Two tables over, the Slytherins in their year were gloomily pouring over their books in absolute silence, like they were afraid that by making a sound people would remember their presence and kick them out. Well, Draco Malfoy wasn’t silent. Harry doubted that he could even if he wanted to.   
Suddenly, Luna gasped and Harry felt everyone at the table move to their wands.  
She got up seemingly unaware of the chaos she had caused and trudged over the Slytherin table.  
“Draco,” she said in a loud whisper. Malfoy turned to look at her and Harry could see his face from his seat if he craned his neck. But why would he look?  
“Are you being hunted by river nymphs?”   
Malfoy looked at her and twitched then smiled and twitched again.   
“They- they are giving me t-terrible nightmares,” he answered too loudly in the silence of the library. He twitched again.  
Luna coed at him and they began talking rapidly of apparent nonsense that made perfect sense to them.  
From that moment on it seemed like you could not find Luna without having to suffer for at least half an hour of her discussing insane theories with Malfoy. Harry missed Luna and he couldn’t blame anyone but himself for avoiding her at all costs.  
Himself and Draco Malfoy, that is.

It took at least one month of Malfoy shadowing Luna everywhere they went for Harry to realise.   
Admittedly, he had done everything in his power to avoid thinking about it.   
It hadn’t been easy since Luna seemed blissfully unaware of the discomfort she caused by keeping Malfoy around. Malfoy, however, looked perfectly conscious of it.  
The problem wasn’t the twitching or the gasping or the stammering. The problem was that none of them could admit out loud of thinking that Malfoy had lost his marbles without having to face the fact that it meant admitting that Luna never had hers to begin with.  
So much for Gryffindor bravery.  
Then, one day Harry realised where he had already seen someone twitching like Malfoy.   
Of course, the next one had to be Neville.   
Harry had known since the moment he had one of his nightmares where he recalled someone being tortured on the floor of the manor. Fortunately, that night had been a faceless someone and not one of his friends but for the first time Harry forced himself to look and as soon as the red glimmer of cruciatus had left the room he saw the spasming body gasping on the floor and recognised Malfoy’s spasm.  
From that moment on, he had avoided Malfoy -and Luna- even more.   
It felt like a punishment for ignoring the vague knowledge that somewhere in the ministry angry Aurors were punishing the Malfoy family while he was too busy adapting to a world with no Voldemort and with no Fred, no Tonks and no Lupin. A world where he couldn’t smile at the sight of Ron awful socks because there was no Dobby and where a small army of people trudged amongst the memories of those they had lost.   
Lucius Malfoy had yet to wake up and, as time passed, people had just accepted that he wouldn’t again.   
And Draco twitched while the Aurors responsible had been sentenced to a slap on their wrists.   
So, of course, Neville didn’t punch him in the face when Malfoy asked him for some kind of root that, according to Luna, would help him with his problem with a river nymph.  
Malfoy was, according to Neville, very good with plants. Sometimes the three of them would spend hours milling about the greenhouses.   
Neville didn’t exactly believe Luna and Malfoy but he was kinder than the rest of them and, Harry thought looking at his pained face once that Malfoy had started almost convulsing in the great hall, braver. 

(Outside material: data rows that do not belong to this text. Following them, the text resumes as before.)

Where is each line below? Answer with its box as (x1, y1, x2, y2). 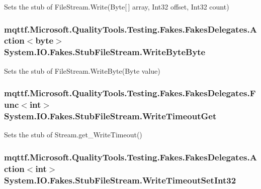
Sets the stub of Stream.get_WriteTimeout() (4, 129, 142, 140)
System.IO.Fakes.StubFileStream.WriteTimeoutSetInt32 (4, 173, 236, 186)
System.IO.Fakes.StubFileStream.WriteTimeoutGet (4, 110, 217, 122)
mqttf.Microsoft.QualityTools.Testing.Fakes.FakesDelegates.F (4, 87, 256, 99)
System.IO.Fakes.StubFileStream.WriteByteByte (4, 46, 206, 58)
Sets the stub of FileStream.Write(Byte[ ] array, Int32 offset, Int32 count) (4, 2, 229, 12)
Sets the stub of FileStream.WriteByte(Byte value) (4, 65, 160, 76)

“This word doesn't exist!” cried Hermione.  
Her hair was like a halo around her head and a platitude of colour-coded notes was strewn across the table.   
That was how Hermione became the third.   
Because Malfoy and Luna were absolutely barmy, but they were also two of the best students in their year and the NEWTS were only a month away.  
Ron flushed and scanned his scroll looking for the word he had apparently invented but Hermione had already left the table and joined Luna, Malfoy and Neville on the other side of the room.   
She didn’t stop helping Ron or Harry and she definitely wasn’t suddenly Malfoy’s best friend, but she now was exchanging notes with him and from time to time they walked together to the great hall discussing ancient runes and other boring subjects.   
Harry had tried to avoid her, too. She hadn’t allowed it.   
Three days later, they began studying at the same table and Harry noticed that Malfoy seemed to twitch less when Neville was around. Not less, just more controlled. Almost like he was trying to reduce them consciously not to hurt his feelings.   
Harry refused to think that it was nice of him.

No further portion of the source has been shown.